Is there a way to overwrite the said file instead of appending it?
Example)
scrapy crawl myspider -o \"/path/to/json/my.json\" -t json
scrapy cra
To overcome this problem I created a subclass from scrapy.extensions.feedexport.FileFeedStorage
in myproject dir.
This is my customexport.py
:
"""Custom Feed Exports extension."""
import os
from scrapy.extensions.feedexport import FileFeedStorage
class CustomFileFeedStorage(FileFeedStorage):
"""
A File Feed Storage extension that overwrites existing files.

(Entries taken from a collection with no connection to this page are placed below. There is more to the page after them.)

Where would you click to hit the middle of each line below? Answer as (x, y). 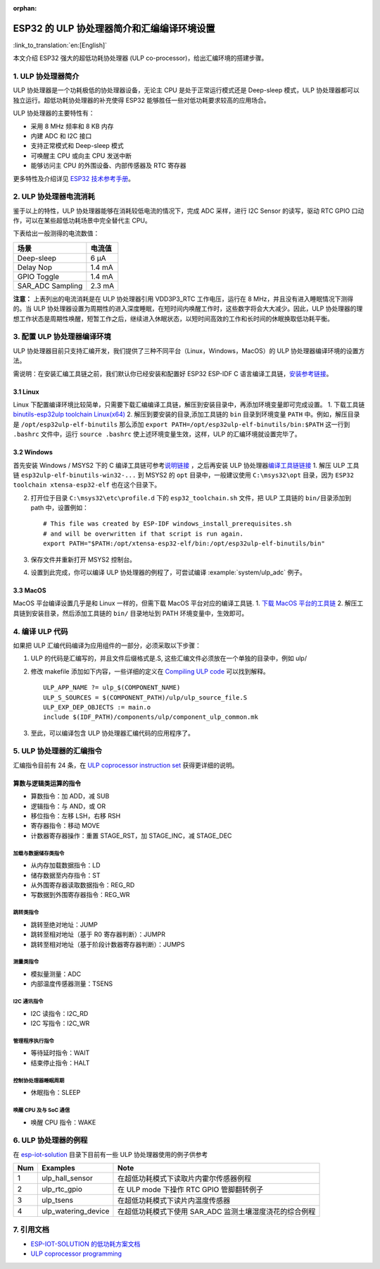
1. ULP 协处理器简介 (46, 76)
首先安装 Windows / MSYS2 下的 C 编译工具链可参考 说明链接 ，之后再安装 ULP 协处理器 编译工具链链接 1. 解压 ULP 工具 (186, 465)
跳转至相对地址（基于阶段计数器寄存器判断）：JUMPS (108, 944)
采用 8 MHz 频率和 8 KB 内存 (72, 126)
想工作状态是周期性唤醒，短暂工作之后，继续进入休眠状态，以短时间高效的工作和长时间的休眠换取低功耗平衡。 (173, 318)
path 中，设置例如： (60, 508)
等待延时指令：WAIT (60, 1053)
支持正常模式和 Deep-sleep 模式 (77, 146)
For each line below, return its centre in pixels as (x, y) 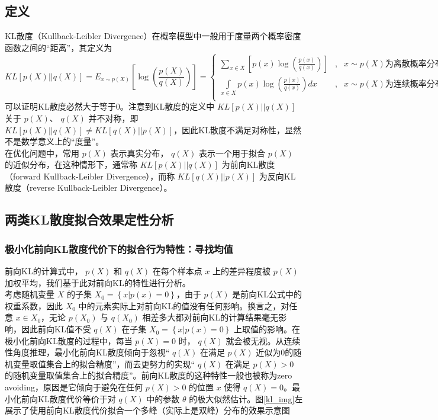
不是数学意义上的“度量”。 (54, 141)
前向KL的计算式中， (44, 271)
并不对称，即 (113, 118)
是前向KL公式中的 (267, 294)
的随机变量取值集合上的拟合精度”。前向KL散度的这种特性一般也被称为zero (149, 375)
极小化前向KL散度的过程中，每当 (69, 340)
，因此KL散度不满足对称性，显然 (237, 129)
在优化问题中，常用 (42, 153)

See: https://github.com/scrapy/scrapy/blob/master/scrapy/extensions/feedexport.py#L79
"""
def open(self, spider):
"""Return the opened file."""
dirname = os.path.dirname(self.path)
if dirname and not os.path.exists(dirname):
os.makedirs(dirname)
# changed from 'ab' to 'wb' to truncate file when it exists
return open(self.path, 'wb')
Then I added the following to my settings.py
(see: https://doc.scrapy.org/en/1.2/topics/feed-exports.html#feed-storages-base):
FEED_STORAGES_BASE = {
'': 'myproject.customexport.CustomFileFeedStorage',
'file': 'myproject.customexport.CustomFileFeedStorage',
}
Now every time I write to a file it gets overwritten because of this.